Shetani (both singular and plural in English; plural as Mashetani in Swahili) are the spirits of the dead in East African mythology and popular belief. They are often malevolent and come in a variety of shapes and sizes. Tanzania, Mozambique, and Kenya’s Makonde people are particularly fond of crafting Shetani figurines. Shetani come in various forms, some of which appear to be twisted human and animal forms.

Shetani are still revered in East Africa, and reports of their appearances come and go with the seasons. Zanzibar suffered a Popo Bawa panic in 1995, while Dar es Salaam did it in 2007.

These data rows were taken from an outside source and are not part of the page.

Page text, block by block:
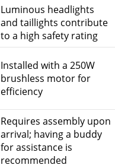
Luminous headlights
and taillights contribute
to a high safety rating
Installed with a 250W
brushless motor for
efficiency
Requires assembly upon
arrival; having a buddy
for assistance is
recommended
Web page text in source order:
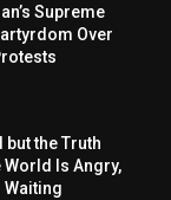
Supreme
Over
but the Truth
World Is Angry,
Waiting
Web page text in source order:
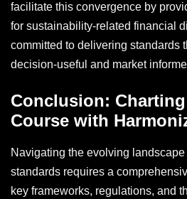
facilitate this convergence by
for sustainability-related financial
committed to delivering standards
decision-useful and market
Conclusion:
Course with
Navigating the evolving
standards requires a
key frameworks, regulations, and
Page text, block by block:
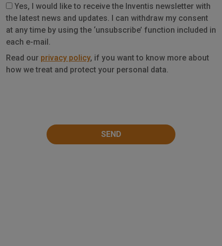
Yes, I would like to receive the Inventis newsletter with
the latest news and updates. I can withdraw my consent
at any time by using the ‘unsubscribe’ function included in
each e-mail.
Privacy
Read our privacy policy, if you want to know more about
how we treat and protect your personal data.
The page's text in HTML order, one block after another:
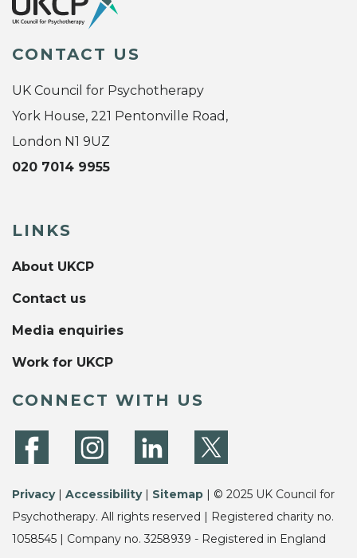
CONTACT US
UK Council for Psychotherapy
York House, 221 Pentonville Road,
London N1 9UZ
020 7014 9955
LINKS
About UKCP
Contact us
Media enquiries
Work for UKCP
CONNECT WITH US
Privacy| Accessibility| Sitemap | © 2025 UK Council for
Psychotherapy. All rights reserved | Registered charity no.
1058545 | Company no. 3258939 - Registered in England
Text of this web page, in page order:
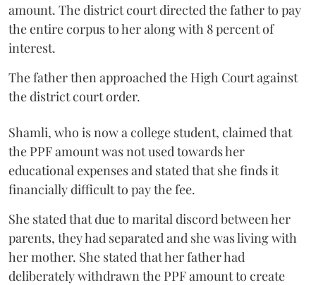
amount. The district court directed the father to pay
the entire corpus to her along with 8 percent of
interest.
The father then approached the High Court against
the district court order.
Shamli, who is now a college student, claimed that
the PPF amount was not used towards her
educational expenses and stated that she finds it
financially difficult to pay the fee.
She stated that due to marital discord between her
parents, they had separated and she was living with
her mother. She stated that her father had
deliberately withdrawn the PPF amount to create

Makonde illustration of Shetani in an elephant form
Makonde illustration of Shetani in an elephant form

George Lilanga (1934 to 2005), an artist of Makonde carvings, sculpture, and arts, achieved international fame for his shetani sculptures and paintings. Tanzanian master carver Samaki Likankoa was the primary inventor of the shetani style in the early 1950s. Mohamed Peera, an Indian art curator, influenced many Makonde carvers, including Samaki. From the early 1950s to the 1970s, he was a pivotal figure in the abstract Shetani Makonde movement.

Etymology of Shetani

Shetani (plural Mashetani) is a Swahili term used in numerous East African nations to describe. Mostly hostile indigenous Islamic spirits derive from the Arabic word Shaitan, which means devil or, more precisely, adversary. The term is synonymous with the English word “Satan,” which originates in the same Semitic language.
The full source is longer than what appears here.